A reminder regarding p-values and their use

1 minute read

The use, and usefulness, of \(p\)-values is controversial. One of the reasons for this is that \(p\)-values often are misinterpreted. One such misinterpretation is that the \(p\)-value is a property of a particular hypothetical process. It is not, as

if the hypothetical process happens to be the true one, \(p\)-values are uniformly distributed in the case of a continuous and invertible cumulative density function.

What follows is a formal presentation of the above statement. Let \(X\) be a random variable with distribution function \(F_X = P(X \leq x)\), and let \(x\) be a realization of \(X\). We can think of \(x\) of an example value of \(X\). Consider for a moment the situation where we don’t know what \(F_X\) is, but we think it is \(F_0\). One thing we can do with \(x\) is to compute \(p = 1 - F_0(x)\), which is the probability of observing \(x\) or something more extreme under our assumption \(F_0\). The standard use is to compare \(p\) with a pre-defined threshold \(\tau\), and say that we reject our hypothesis \(F_0\) if \(p < \tau\).

The \(p\)-value can be seen as a realization of the random variable \(Y = 1 - F_0(X)\).

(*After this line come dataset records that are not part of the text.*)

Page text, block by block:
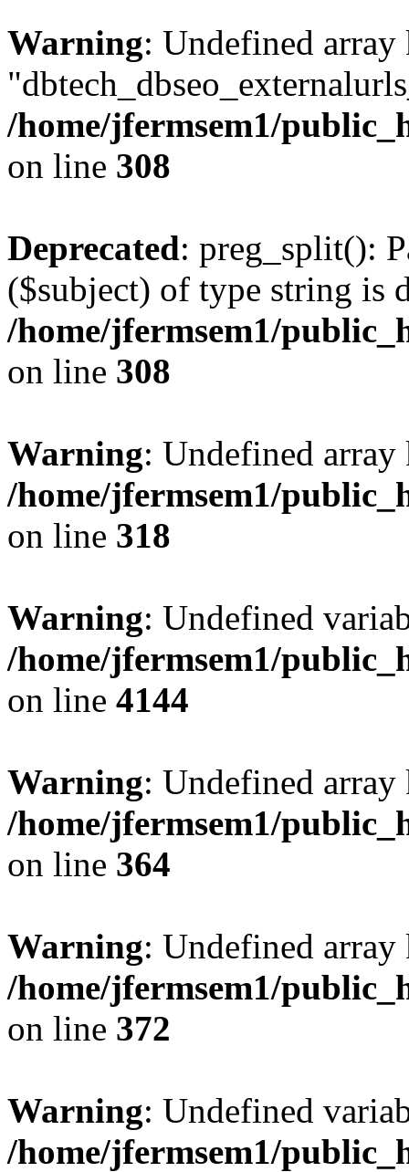
Warning: Undefined array
/home/jfermsem1/
on line 308
Deprecated: preg_split():
($subject) of type string is
/home/jfermsem1/
on line 308
Warning: Undefined
/home/jfermsem1/
on line 318
Warning: Undefined
/home/jfermsem1/
on line 4144
Warning: Undefined
/home/jfermsem1/
on line 364
Warning: Undefined
/home/jfermsem1/
on line 372
Warning: Undefined
/home/jfermsem1/
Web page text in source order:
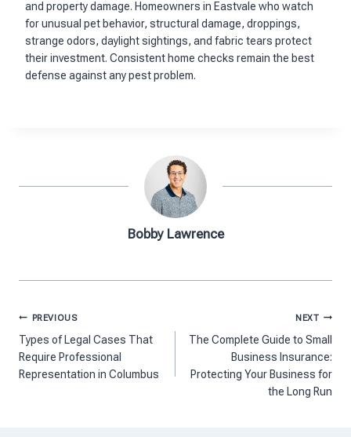
and property damage. Homeowners in Eastvale who watch
for unusual pet behavior, structural damage, droppings,
strange odors, daylight sightings, and fabric tears protect
their investment. Consistent home checks remain the best
defense against any pest problem.
Bobby Lawrence
Post
navigation
PREVIOUS
Types of Legal Cases That
Require Professional
Representation in Columbus
NEXT
The Complete Guide to Small
Business Insurance:
Protecting Your Business for
the Long Run
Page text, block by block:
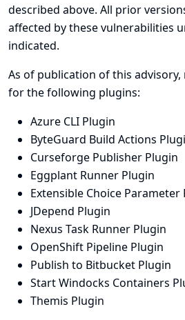
described above. All prior
affected by these vulnerabilities
indicated.
As of publication of this advisory,
for the following plugins:
Azure CLI Plugin
ByteGuard Build Actions
Curseforge Publisher Plugin
Eggplant Runner Plugin
Extensible Choice Parameter
JDepend Plugin
Nexus Task Runner Plugin
OpenShift Pipeline Plugin
Publish to Bitbucket Plugin
Start Windocks Containers
Themis Plugin
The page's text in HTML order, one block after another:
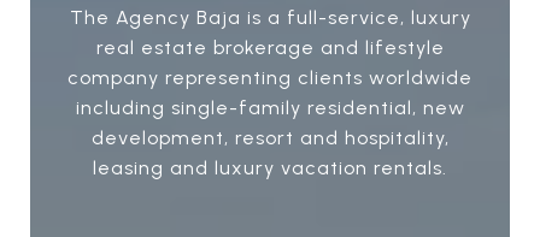
The Agency Baja is a full-service, luxury
real estate brokerage and lifestyle
company representing clients worldwide
including single-family residential, new
development, resort and hospitality,
leasing and luxury vacation rentals.
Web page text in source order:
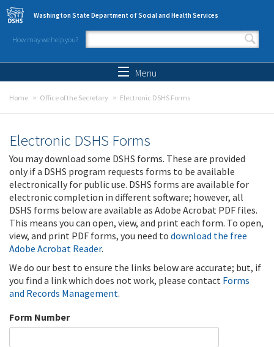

In the case where \(F_0 = F_X\), and \(F_X\) is continuous and invertible, we get that:

\[ \begin{split} F_Y(y) &= P(Y \leq y) = P(1 - F_X(X) \leq y) \\ &= P(X > F^{-1}_X(1 - y)) = 1 - P(X \leq F^{-1}_X(1 - y))\\ &= 1 - F_X(F^{-1}_X(1 - y)) = 1 - (1 - y)\\ &= y \end{split} \] The uniform distribution on \([0,1]\) has \(F_Y\) as distribution function, hence the \(p\)-values in our case are uniformly distributed.